- [What you need to do] Each entry below should appear again exactly as written, without pictures.

▽

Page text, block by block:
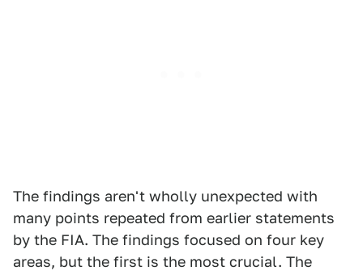
The findings aren't wholly unexpected with
many points repeated from earlier statements
by the FIA. The findings focused on four key
areas, but the first is the most crucial. The
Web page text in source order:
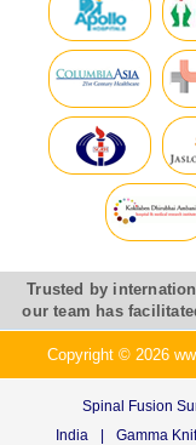
Trusted by
our team has
Copyright © 2026
Spinal Fusion
India
Gamma
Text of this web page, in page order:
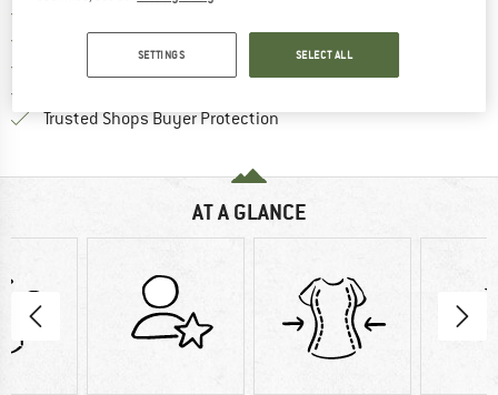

△

- [Response box]
Page text, block by block:
The findings aren't wholly unexpected with
many points repeated from earlier statements
by the FIA. The findings focused on four key
areas, but the first is the most crucial. The
Web page text in source order:
Trusted by
our team has
Copyright © 2026
Spinal Fusion
India
Gamma
Text of this web page, in page order:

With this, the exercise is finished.